Les Débats du Cercle, organisés par le Cercle Montesquieu et le Monde du Droit, ont eu lieu jeudi 13 avril 2023 à Paris. Lors de ce grand rendez-vous dédié aux directions juridiques des entreprises, une conférence plénière était consacrée à la régulation de l’innovation.
Les crises se succèdent dans l’écosystème blockchain. La récente faillite de la plateforme FTX atteste notamment d’un besoin de confiance renouvelé dans l’univers des crypto-actifs et plus généralement dans l’innovation. La régulation est-elle la réponse appropriée de ce point de vue ? Et comment poser un cadre sans étouffer la création de valeur ? Une conférence plénière des Débats du Cercle s’est penchée sur le sujet jeudi 13 avril dernier.
« Code is law »
Entre innovation et régulation, c’est un peu : je t’aime moi non plus ! Le besoin de normes est là mais conjointement la créativité peut se nourrir d’une certaine idéologie libertaire.
Gilles Babinet, Co-Président du Conseil national du numérique, l’a rappelé lors des échanges. Concernant la blockchain, celui-ci explique : « L’arrivée de cette technologie est une rupture très forte car c’est l’aboutissement de la volonté d’un certain nombre d’acteurs d’avoir une technologie d’émancipation des institutions et des régulateurs. » Historiquement et idéologiquement, la blockchain s’est ainsi construite – du moins à travers certains de ses protagonistes – contre la régulation et plus encore comme une proposition de remplacement de celle-ci. C’est le sens du slogan « Code is law » comme le rappelle Gilles Babinet qui estime pour sa part ce discours très largement exagéré.
D’une certaine manière, la blockchain peut être effectivement source de droit. C’est par exemple le cas des NFT dont Anthony Gonnet Vandepoorte, Major, IVNT Group, Innovations & Technologies, a rappelé le principe et les enjeux lors des Débats du Cercle. Ces NFT ou jetons non fongibles permettent en effet d’établir la propriété numérique de biens uniques comme des objets de collection ou encore des œuvres d’art.

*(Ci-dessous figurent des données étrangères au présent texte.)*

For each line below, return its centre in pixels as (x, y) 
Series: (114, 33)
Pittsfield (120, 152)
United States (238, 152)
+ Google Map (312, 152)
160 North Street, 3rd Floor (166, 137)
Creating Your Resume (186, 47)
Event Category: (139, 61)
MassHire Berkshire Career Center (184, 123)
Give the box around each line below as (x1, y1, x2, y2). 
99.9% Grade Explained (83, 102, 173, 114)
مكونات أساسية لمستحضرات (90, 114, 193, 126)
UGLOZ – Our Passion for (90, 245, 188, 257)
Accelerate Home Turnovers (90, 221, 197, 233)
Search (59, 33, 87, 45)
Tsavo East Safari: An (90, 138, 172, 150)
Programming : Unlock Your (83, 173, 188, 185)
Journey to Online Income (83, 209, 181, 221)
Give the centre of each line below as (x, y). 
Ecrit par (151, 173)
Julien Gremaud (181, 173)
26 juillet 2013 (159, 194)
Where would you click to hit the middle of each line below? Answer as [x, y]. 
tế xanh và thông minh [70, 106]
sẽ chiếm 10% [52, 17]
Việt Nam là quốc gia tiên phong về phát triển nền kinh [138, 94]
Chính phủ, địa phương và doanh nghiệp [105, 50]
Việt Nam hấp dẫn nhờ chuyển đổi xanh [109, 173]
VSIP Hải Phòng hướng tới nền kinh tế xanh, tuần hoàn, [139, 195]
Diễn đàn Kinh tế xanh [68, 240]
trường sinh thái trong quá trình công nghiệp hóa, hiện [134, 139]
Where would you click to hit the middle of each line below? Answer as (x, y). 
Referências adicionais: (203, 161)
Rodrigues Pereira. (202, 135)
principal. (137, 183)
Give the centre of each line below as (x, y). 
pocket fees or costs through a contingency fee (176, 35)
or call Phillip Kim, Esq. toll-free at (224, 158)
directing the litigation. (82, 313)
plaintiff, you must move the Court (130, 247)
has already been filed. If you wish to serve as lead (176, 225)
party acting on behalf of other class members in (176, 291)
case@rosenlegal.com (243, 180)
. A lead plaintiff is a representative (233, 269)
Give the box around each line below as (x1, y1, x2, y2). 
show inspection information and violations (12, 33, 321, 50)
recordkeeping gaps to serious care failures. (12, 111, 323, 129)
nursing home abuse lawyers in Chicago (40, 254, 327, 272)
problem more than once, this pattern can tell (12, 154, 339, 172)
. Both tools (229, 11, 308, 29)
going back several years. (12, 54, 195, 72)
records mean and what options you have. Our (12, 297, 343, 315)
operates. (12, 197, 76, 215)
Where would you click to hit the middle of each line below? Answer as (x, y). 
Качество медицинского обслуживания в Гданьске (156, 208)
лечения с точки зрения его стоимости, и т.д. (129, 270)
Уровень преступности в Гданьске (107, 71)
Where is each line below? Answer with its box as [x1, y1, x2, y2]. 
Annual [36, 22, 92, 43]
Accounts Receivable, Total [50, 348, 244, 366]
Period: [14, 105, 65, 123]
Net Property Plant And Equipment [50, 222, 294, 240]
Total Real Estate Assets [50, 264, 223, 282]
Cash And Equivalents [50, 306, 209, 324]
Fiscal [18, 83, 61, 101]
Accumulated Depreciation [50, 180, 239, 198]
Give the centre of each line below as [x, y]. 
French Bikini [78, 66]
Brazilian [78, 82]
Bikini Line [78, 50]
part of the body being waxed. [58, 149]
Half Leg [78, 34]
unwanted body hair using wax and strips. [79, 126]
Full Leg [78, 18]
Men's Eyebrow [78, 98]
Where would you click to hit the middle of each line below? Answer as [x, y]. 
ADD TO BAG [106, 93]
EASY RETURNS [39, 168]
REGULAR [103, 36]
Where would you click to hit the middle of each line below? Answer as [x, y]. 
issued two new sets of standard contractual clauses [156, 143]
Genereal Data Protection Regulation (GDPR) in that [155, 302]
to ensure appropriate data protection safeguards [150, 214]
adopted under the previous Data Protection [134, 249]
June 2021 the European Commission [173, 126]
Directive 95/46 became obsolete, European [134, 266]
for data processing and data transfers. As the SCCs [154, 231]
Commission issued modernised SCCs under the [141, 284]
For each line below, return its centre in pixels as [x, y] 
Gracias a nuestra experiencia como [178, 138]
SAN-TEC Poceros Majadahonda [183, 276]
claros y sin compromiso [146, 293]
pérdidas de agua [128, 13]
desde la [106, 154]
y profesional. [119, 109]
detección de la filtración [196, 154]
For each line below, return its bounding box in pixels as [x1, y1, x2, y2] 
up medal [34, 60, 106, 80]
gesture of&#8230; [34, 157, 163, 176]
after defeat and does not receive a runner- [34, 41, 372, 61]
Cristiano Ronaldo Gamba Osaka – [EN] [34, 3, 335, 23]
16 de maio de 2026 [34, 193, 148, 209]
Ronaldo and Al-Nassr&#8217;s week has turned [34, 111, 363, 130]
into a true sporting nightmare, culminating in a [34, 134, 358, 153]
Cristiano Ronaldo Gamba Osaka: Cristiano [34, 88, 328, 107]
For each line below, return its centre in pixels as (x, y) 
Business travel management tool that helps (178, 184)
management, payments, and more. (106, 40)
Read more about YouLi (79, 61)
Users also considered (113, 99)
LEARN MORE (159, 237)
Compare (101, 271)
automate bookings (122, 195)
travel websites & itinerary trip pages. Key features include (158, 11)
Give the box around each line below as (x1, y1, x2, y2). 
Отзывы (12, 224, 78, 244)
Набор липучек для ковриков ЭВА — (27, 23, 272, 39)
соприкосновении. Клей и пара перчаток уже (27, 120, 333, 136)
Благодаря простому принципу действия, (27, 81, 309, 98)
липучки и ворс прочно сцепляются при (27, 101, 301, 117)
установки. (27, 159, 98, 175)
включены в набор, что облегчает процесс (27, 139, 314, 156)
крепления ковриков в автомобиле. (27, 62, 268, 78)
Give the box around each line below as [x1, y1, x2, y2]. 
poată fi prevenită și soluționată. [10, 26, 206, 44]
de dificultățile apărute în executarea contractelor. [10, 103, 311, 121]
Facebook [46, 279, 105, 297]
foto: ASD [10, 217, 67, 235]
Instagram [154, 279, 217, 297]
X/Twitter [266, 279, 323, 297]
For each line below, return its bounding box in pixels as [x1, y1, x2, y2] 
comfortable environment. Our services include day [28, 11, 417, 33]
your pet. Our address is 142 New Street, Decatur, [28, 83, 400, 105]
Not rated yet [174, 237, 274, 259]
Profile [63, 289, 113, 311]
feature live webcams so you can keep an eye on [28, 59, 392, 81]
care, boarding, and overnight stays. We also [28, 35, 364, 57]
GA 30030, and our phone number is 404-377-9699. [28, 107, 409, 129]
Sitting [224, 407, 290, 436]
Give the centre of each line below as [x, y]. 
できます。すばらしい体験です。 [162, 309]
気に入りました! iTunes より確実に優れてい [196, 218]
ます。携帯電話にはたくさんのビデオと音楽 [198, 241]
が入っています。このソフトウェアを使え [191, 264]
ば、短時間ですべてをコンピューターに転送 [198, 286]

« Dilemme entre innovation et régulation »
Si la blockchain peut être en un sens source de droit, en témoigne les NFT ou autres smart contracts, celle-ci et l’innovation d’une manière générale ne sauraient faire l’économie d’un certain cadre légal, ne serait-ce que pour assurer leur assise dans la société.
Il existe alors un « dilemme entre innovation et régulation » estime Stéphanie Cabossioras, Deputy CEO de Binance France et ancienne Directrice adjointe de l’AMF. La régulation amène la confiance mais risque aussi, à trop contraindre, de venir asphyxier la créativité voire tout simplement d’entraîner une fuite des cerveaux hors des frontières.
Pour répondre à ce cahier des charges tout en nuances, la France par exemple a fait le choix d’une « réglementation progressive » rappelle l’ancienne Directrice adjointe de l’AMF, avec plusieurs niveaux de contrainte en fonction des services proposés par les opérateurs et une notion d’agrément optionnel ouvrant droit à un label. « Cette approche a permis de mettre l'écosystème dans une dynamique de régulation et en même temps de préserver les intérêts de la France dans un contexte international » se réjouit Stéphanie Cabossioras.
Philippe Lucet, Directeur juridique de Sita, plaide également en faveur d’une « réglementation souple » à l’image du modèle suisse qui propose là encore un système à trois échelons. Selon lui, dans la sphère de l’innovation, le droit ne doit intervenir que pour répondre à des « enjeux majeurs de société » comme par exemple l’éducation et la démocratie concernant les réseaux sociaux ou bien encore les questions éthiques inhérentes à l’intelligence artificielle.